Source data START

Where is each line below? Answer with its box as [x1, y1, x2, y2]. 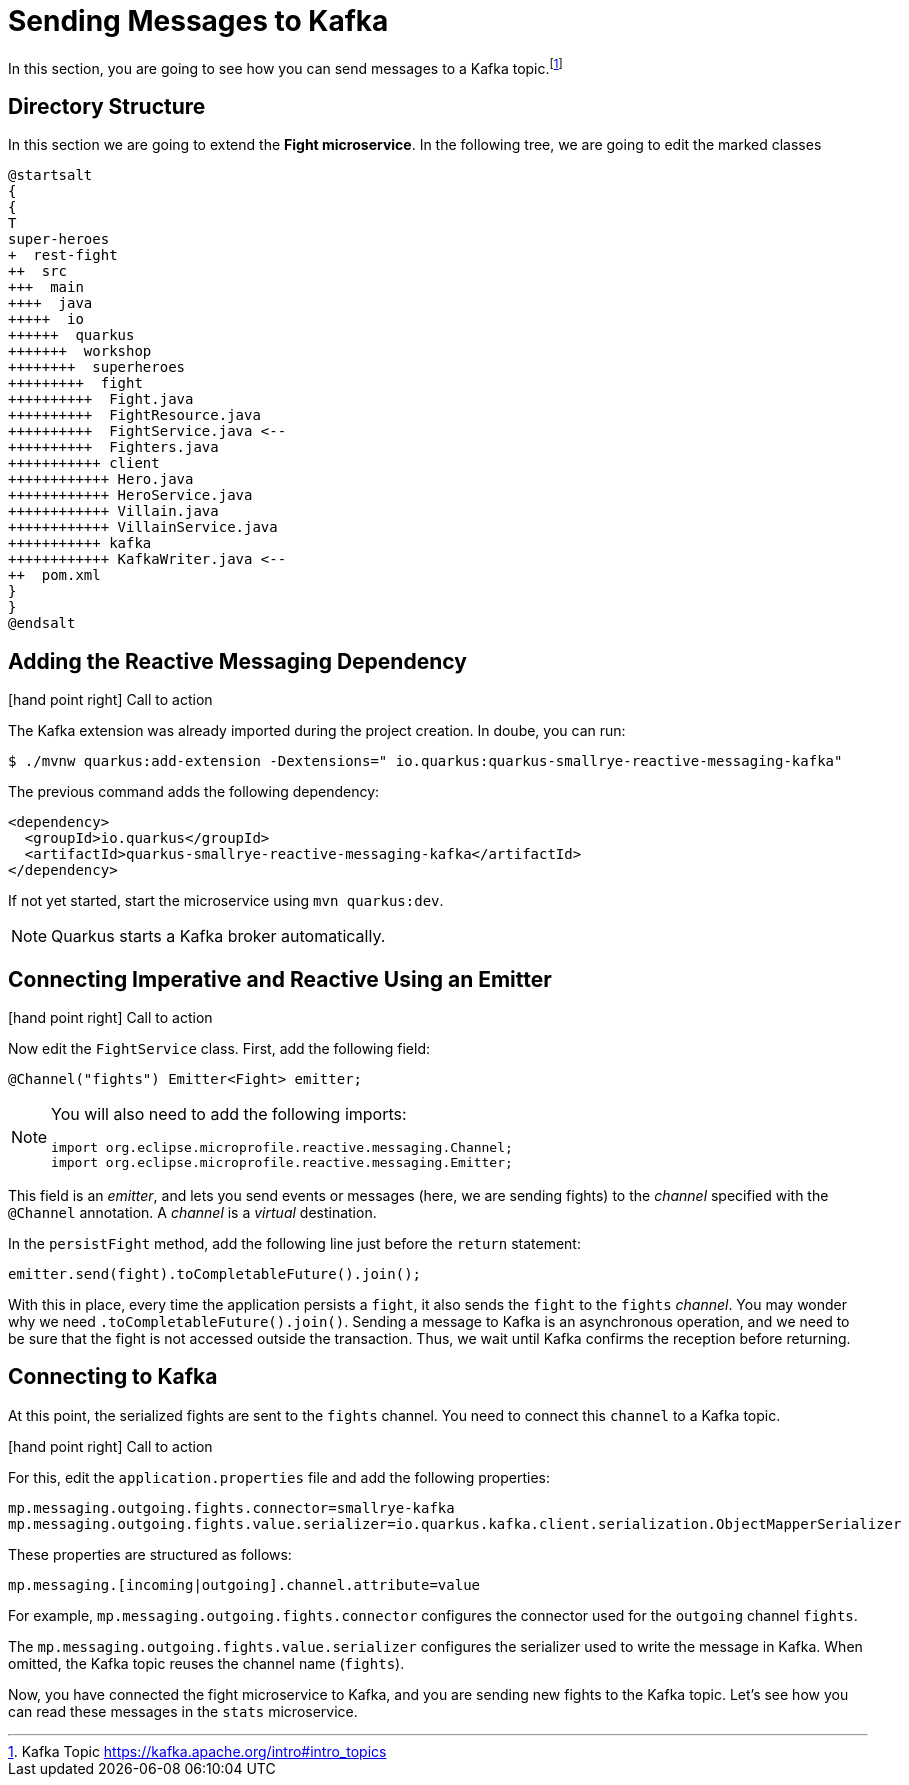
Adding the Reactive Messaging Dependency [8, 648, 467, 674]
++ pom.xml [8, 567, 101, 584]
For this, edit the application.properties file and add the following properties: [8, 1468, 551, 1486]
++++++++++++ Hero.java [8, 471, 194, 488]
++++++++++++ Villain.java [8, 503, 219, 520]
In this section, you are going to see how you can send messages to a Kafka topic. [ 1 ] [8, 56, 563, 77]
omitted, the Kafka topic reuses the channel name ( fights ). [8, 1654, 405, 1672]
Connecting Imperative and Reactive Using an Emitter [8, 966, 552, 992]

Source data END
Source data START

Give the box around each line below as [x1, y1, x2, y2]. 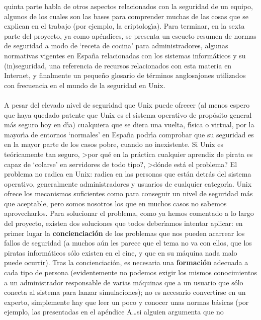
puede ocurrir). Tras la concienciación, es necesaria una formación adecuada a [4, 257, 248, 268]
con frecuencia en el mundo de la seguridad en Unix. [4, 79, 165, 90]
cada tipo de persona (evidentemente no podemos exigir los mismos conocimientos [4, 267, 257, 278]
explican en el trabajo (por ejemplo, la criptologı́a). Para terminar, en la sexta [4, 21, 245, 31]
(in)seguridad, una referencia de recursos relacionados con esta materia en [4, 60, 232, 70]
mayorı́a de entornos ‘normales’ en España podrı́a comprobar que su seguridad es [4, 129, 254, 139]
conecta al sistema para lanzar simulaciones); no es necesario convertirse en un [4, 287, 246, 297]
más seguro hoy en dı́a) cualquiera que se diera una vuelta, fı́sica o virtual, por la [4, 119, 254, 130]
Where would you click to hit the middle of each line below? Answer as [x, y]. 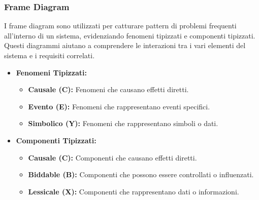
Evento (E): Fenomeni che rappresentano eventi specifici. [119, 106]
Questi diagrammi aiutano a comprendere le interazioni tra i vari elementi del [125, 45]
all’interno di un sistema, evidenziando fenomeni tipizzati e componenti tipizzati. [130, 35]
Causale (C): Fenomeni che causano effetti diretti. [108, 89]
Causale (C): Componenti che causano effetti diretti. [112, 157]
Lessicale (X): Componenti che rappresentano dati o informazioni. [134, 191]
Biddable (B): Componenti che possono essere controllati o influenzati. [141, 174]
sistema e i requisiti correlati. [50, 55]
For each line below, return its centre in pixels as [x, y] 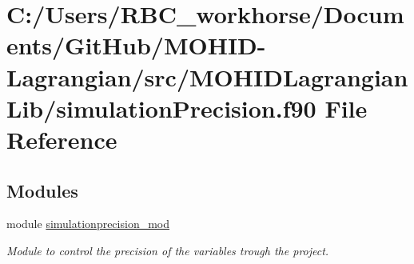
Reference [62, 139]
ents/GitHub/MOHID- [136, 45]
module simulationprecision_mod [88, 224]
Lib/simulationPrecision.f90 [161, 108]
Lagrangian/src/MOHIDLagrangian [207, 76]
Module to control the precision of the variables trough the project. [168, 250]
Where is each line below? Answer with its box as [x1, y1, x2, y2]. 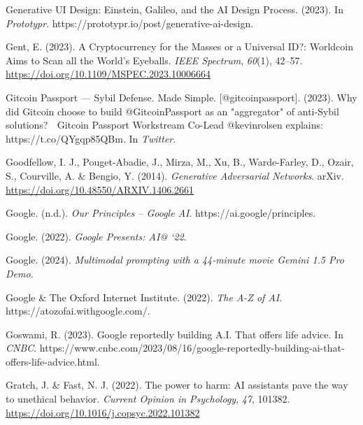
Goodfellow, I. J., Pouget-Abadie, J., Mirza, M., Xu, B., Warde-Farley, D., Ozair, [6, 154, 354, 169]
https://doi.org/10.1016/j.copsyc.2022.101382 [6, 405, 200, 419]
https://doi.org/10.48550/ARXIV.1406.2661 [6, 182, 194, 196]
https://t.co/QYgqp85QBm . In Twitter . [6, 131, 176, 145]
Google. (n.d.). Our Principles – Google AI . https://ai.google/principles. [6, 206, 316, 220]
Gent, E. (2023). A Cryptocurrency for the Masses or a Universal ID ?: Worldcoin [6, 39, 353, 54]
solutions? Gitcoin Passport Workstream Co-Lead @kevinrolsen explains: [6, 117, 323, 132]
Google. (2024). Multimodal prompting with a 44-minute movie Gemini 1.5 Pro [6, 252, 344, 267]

Source data END
Source data START

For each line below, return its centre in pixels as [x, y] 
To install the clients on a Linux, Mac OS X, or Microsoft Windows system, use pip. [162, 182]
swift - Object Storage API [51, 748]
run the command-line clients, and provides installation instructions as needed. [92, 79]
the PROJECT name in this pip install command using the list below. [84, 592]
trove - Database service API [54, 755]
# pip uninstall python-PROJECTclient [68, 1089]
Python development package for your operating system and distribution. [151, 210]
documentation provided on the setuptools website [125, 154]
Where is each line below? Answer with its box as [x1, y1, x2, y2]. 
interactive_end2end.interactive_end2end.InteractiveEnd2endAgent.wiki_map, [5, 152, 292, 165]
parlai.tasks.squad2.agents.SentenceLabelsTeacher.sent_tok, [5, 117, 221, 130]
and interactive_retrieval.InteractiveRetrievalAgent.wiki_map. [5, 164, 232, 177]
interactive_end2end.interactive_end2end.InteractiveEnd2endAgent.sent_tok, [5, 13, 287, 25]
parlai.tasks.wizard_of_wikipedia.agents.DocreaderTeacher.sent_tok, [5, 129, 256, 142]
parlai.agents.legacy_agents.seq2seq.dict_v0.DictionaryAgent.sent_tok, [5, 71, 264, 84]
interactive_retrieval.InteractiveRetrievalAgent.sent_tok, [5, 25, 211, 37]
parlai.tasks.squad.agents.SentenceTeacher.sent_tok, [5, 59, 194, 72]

Source data END

The stretch above running from the line with "Causale (C): Componenti" through the line with "Lagrangian/src/MOHIDLagrangian [207, 76]" is all you should copy, exactly, leaving out the pictures.

Causale (C): Componenti che causano effetti diretti. [112, 157]
Lessicale (X): Componenti che rappresentano dati o informazioni. [134, 191]
Biddable (B): Componenti che possono essere controllati o influenzati. [141, 174]
sistema e i requisiti correlati. [50, 55]
For each line below, return its centre in pixels as [x, y] 
Reference [62, 139]
ents/GitHub/MOHID- [136, 45]
module simulationprecision_mod [88, 224]
Lib/simulationPrecision.f90 [161, 108]
Lagrangian/src/MOHIDLagrangian [207, 76]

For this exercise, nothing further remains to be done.